A open letter from her website, which I’m quoting at length because extracts don’t do it justice:

Pink and partner Carey pose with their newborn daughter

HaT policy: authorised portraits only of celeb kids

Due to the unsettling, surprisingly aggressive and unsafe measures that the paparazzi seem to be willing to go to in order to secure that “first shot” of our daughter-stalking us, chasing us in cars and sitting outside of our home all day and all night, as new parents Carey and I decided that we would release personal photos of our Willow, and donate all of the money to charity.

Like any parents, we believe our little girl deserves the right to have privacy and be protected, but unfortunately, this media climate doesn’t seem to provide for that… it’s one thing to harass and stalk us, the adults, the celebrity that signed up for this life, but children should be protected and safe. There should be a clear distinction between us.”

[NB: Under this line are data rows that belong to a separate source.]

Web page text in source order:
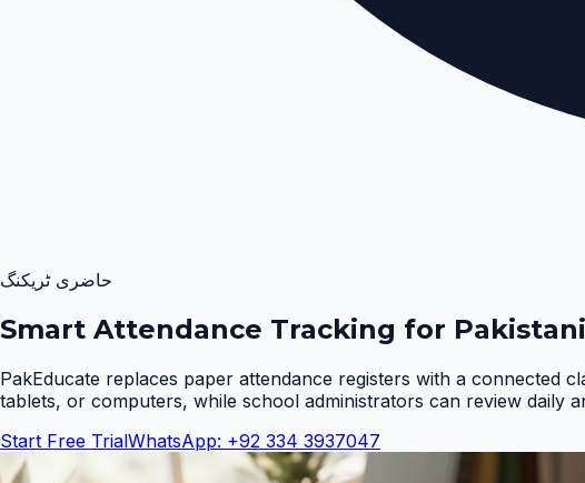
حاضری ٹریکنگ
Smart Attendance Tracking for
PakEducate replaces paper attendance registers with a
tablets, or computers, while school administrators can review daily
Start Free TrialWhatsApp: +92 334 3937047
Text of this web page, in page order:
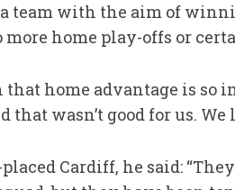
team with the aim of
more home play-offs or
home advantage is so
wasn’t good for us.
Cardiff, he said:
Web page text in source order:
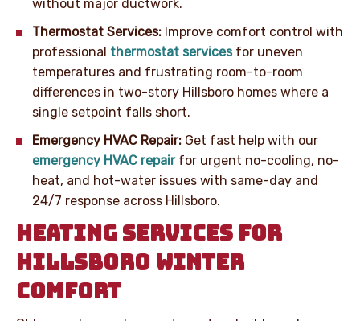
without major ductwork.
Thermostat Services: Improve comfort control with
professional thermostat servicesfor uneven
temperatures and frustrating room-to-room
differences in two-story Hillsboro homes where a
single setpoint falls short.
Emergency HVAC Repair: Get fast help with our
emergency HVAC repairfor urgent no-cooling, no-
heat, and hot-water issues with same-day and
24/7 response across Hillsboro.
HEATING SERVICES FOR
HILLSBORO WINTER
COMFORT
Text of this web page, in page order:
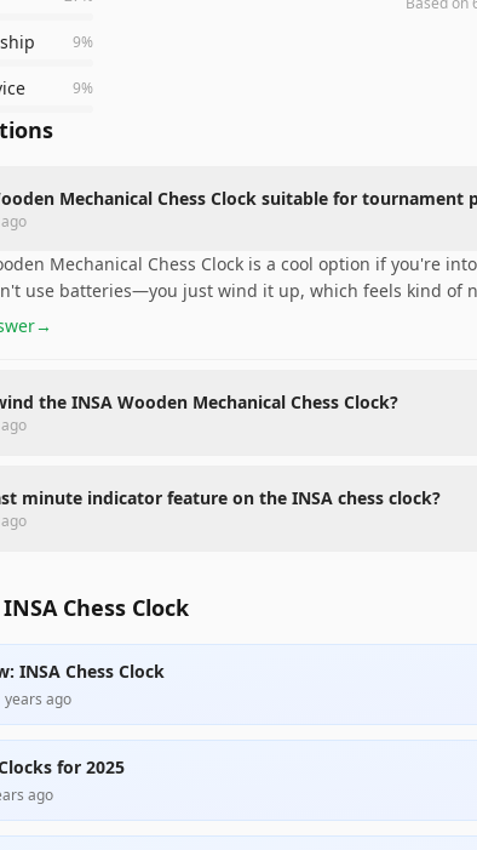
9%
9%
Mechanical Chess Clock suitable for tournament
Mechanical Chess Clock is a cool option if you're
use batteries—you just wind it up, which feels kind of n
→
the INSA Wooden Mechanical Chess Clock?
minute indicator feature on the INSA chess clock?
Chess Clock
INSA Chess Clock
years ago
for 2025
ago
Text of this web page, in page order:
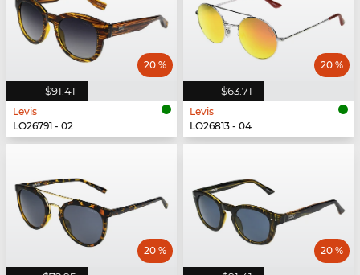
$91.41
20 %
Levis
LO26791 - 02
$63.71
20 %
Levis
LO26813 - 04
20 % 20 %
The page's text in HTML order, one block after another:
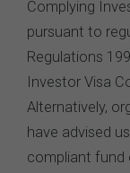
conditions
relation to the
website.
To the
be liable to
consequential
out of, or in
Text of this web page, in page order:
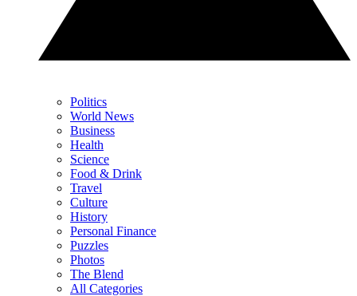
Politics
World News
Business
Health
Science
Food & Drink
Travel
Culture
History
Personal Finance
Puzzles
Photos
The Blend
All Categories
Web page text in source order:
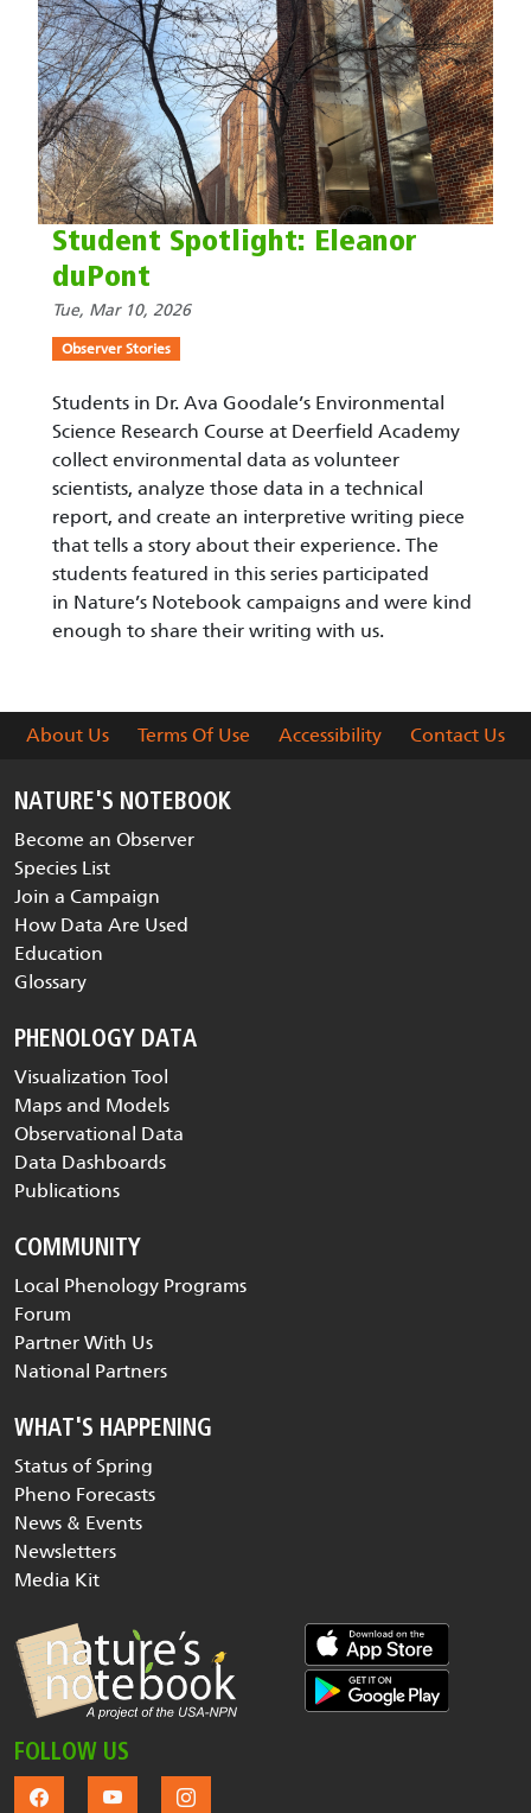
Student Spotlight: Eleanor
duPont
Tue, Mar 10, 2026
Observer Stories
Students in Dr. Ava Goodale’s Environmental
Science Research Course at Deerfield Academy
collect environmental data as volunteer
scientists, analyze those data in a technical
report, and create an interpretive writing piece
that tells a story about their experience. The
students featured in this series participated
in Nature’s Notebook campaigns and were kind
enough to share their writing with us.
About Us Terms Of Use Accessibility Contact Us
NATURE'S NOTEBOOK
Become an Observer
Species List
Join a Campaign
How Data Are Used
Education
Glossary
PHENOLOGY DATA
Visualization Tool
Maps and Models
Observational Data
Data Dashboards
Publications
COMMUNITY
Local Phenology Programs
Forum
Partner With Us
National Partners
WHAT'S HAPPENING
Status of Spring
Pheno Forecasts
News & Events
Newsletters
Media Kit
FOLLOW US
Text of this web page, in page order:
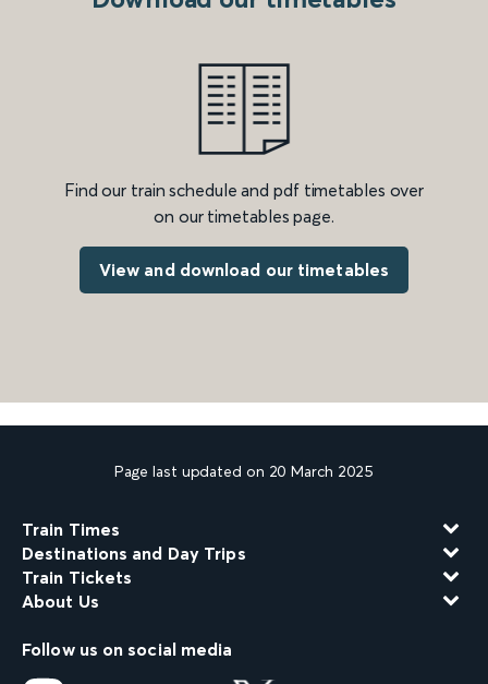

“In every other country that I recall, children’s faces are blurred out in magazine photos. Why is USA the only country that continues to financially incentivize intrusive paparazzi behavior to capitalize on photos of babies, infants and children? Why is this acceptable to any of us? Why is this even legal? These are questions I ask myself as a new parent. Why are celebrities/public figures having to seek restraining orders to keep strange grown men with still and video cameras from sitting perched outside of their children’s pre-schools and elementary schools, preying on little innocent kids? After all, if a stranger was sitting outside of a school taking photographs of random little girls and boys, wouldn’t he be arrested? Or, at least in Philadelphia, he would have to face a more primal sort of recourse. But because it’s the child of a celebrity, somehow it’s okay? I’m just not sure what is wrong with us as a society, that we do more than tolerate this, but our appetite for it seems insatiable. We buy these pictures. We buy these magazines that publish these paparazzi pictures. WHERE DOES IT STOP?”

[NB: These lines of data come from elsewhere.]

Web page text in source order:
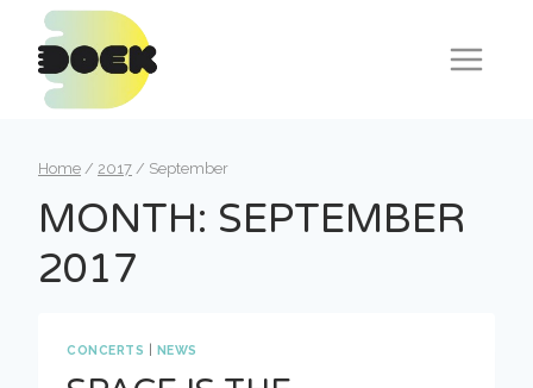
content
Home / 2017 / September
MONTH: SEPTEMBER
2017
CONCERTS NEWS
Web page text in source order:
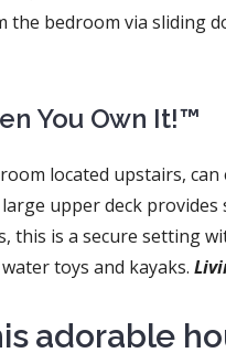
the bedroom via sliding
You Own It!™
located upstairs,
upper deck
this is a secure setting
toys and kayaks.
adorable
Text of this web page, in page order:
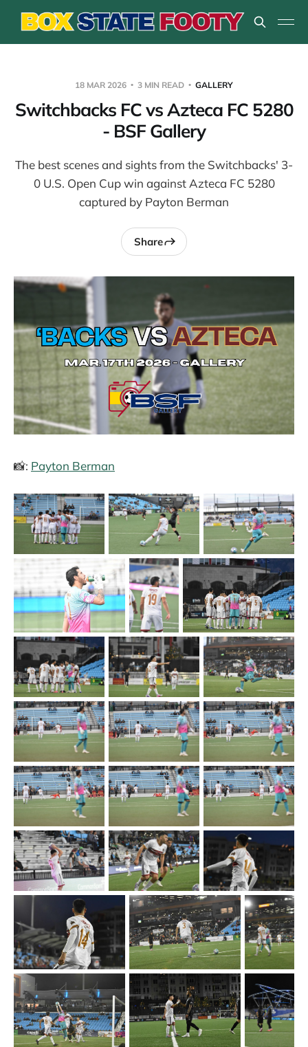
18 MAR 2026 3 MIN READ GALLERY
Switchbacks FC vs Azteca FC 5280
- BSF Gallery
The best scenes and sights from the Switchbacks' 3-
0 U.S. Open Cup win against Azteca FC 5280
captured by Payton Berman
Share
📸: Payton Berman
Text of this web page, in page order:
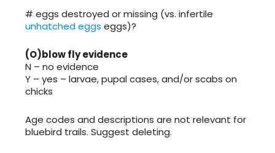
# eggs destroyed or missing (vs. infertile
unhatched eggs eggs)?
(O)blow fly evidence
N – no evidence
Y – yes – larvae, pupal cases, and/or scabs on
chicks
Age codes and descriptions are not relevant for
bluebird trails. Suggest deleting.
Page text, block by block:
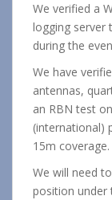
We verified a
logging server
during the
We have
antennas,
an RBN test
(international)
15m
We will need
position under
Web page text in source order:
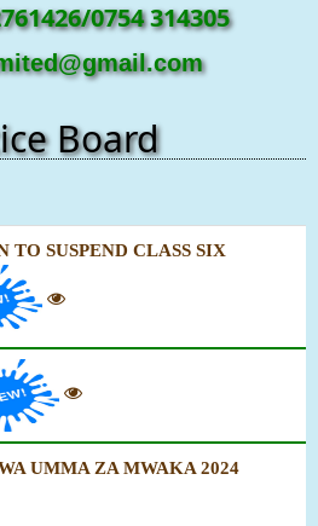
0754 314305
Board
SUSPEND CLASS SIX
UMMA ZA MWAKA 2024
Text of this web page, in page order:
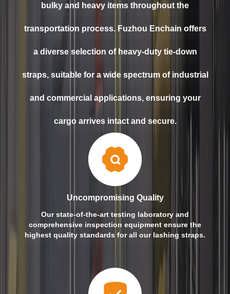
bulky and heavy items throughout the
transportation process. Fuzhou Enchain offers
a diverse selection of heavy-duty tie-down
straps, suitable for a wide spectrum of industrial
and commercial applications, ensuring your
cargo arrives intact and secure.
Uncompromising Quality
Our state-of-the-art testing laboratory and
comprehensive inspection equipment ensure the
highest quality standards for all our lashing straps.
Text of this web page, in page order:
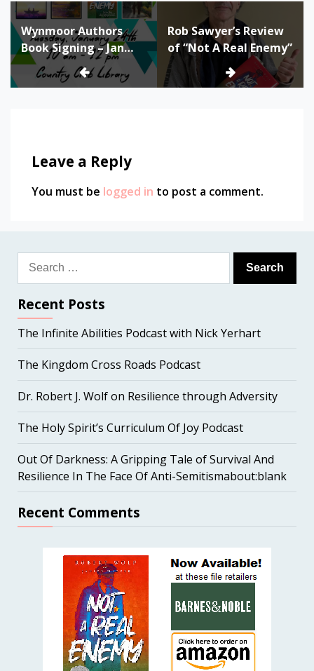
Post
navigation
Wynmoor Authors
Book Signing – Jan
24th
Rob Sawyer’s Review
of “Not A Real Enemy”
Leave a Reply
You must be logged in to post a comment.
Search
Recent Posts
The Infinite Abilities Podcast with Nick Yerhart
The Kingdom Cross Roads Podcast
Dr. Robert J. Wolf on Resilience through Adversity
The Holy Spirit’s Curriculum Of Joy Podcast
Out Of Darkness: A Gripping Tale of Survival And
Resilience In The Face Of Anti-Semitismabout:blank
Recent Comments
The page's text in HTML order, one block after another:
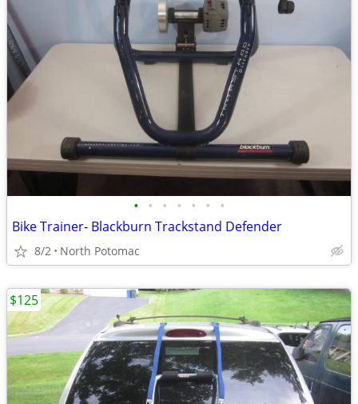
• • • • • • •
Bike Trainer- Blackburn Trackstand Defender
8/2 North Potomac
$125
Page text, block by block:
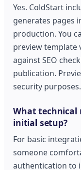
Yes. ColdStart
generates pages
production. You
preview template
against SEO
publication.
security purposes.
What technical
initial setup?
For basic
someone
authentication to
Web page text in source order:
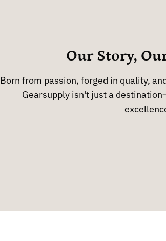
Our Story,
Born from passion, forged in quality,
Gearsupply isn't just a

“Here’s the bottom line: we don’t want you to take our little girl’s picture. We don’t want you to one day follow our little girl home from school. We don’t want our little girl’s picture in a magazine or on a blog. If you take or publish her picture, it is against our wishes, and without our consent as parents, as people.
To anyone out there that buys a magazine, or goes onto a website to look at pictures of other people’s children, may you at least think for a second about what you may inadvertently be supporting. We are so appreciative that people are interested in seeing our daughter. We WANT to share our joys with you, but as parents (and new parents), we should be able to govern these decisions, shouldn’t we? And to be clear, I’m speaking directly to these “stolen” photographs–paparazzi photos.

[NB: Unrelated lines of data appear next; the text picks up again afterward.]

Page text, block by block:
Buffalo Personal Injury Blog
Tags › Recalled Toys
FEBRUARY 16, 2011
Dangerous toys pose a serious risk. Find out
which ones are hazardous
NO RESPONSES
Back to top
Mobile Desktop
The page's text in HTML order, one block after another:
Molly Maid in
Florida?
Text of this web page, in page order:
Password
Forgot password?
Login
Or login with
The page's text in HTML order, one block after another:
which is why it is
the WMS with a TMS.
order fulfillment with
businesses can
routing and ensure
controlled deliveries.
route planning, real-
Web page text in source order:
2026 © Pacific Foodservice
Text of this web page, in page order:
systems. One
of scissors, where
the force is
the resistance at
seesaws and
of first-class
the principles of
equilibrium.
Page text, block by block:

So when you see our middle fingers up in all of our pictures, now you know the motivation. It’s all we can do to stop images of a newborn baby from being printed without our consent. Can you imagine a world where they would blur out our middle finger to protect a “consumer” over blurring out an innocent child to protect their integrity and privacy?

Having seen what poor little Suri Cruise goes through every single time she leaves the house, I couldn’t agree more. The celeb-kids never signed up for this continual barrage by photostalkers – and then the magazines have the gall to run stories suggesting that there’s some domestic reason that they look unhappy in their photos!

I don’t think we’ve ever posted paparazzi snaps of celebrity kids here at HaT anyway, but from now on it’s official policy – authorised portraits only.

Categories: arts & entertainment, ethics & philosophy, law & order, media, parenting, relationships

Tags: , ,

3 replies

  1. Good call re: new policy.
    It’s times like this that make me really, really happy that I’m not famous.

  2. Good on ‘em. I’m sure most consumers of these photos don’t think about what the children have to go through. Hopefully, more celebrities will start shaming the editors and those who buy mags featuring these photos.

  3. Until I saw your post on Suri Cruise, I hadn’t appreciated that it could get anywhere near that bad for a kid just coming out of an apartment building to get into a car – I thought photographer packs like that were confined to red carpet events, where everybody is fully prepared.
    I don’t think most consumers have had any idea of the full horror. But even the less-overwhelming scenario that I kinda had in my head, of a handful of photographers that bit further away with long lenses, is still pretty fucking awful.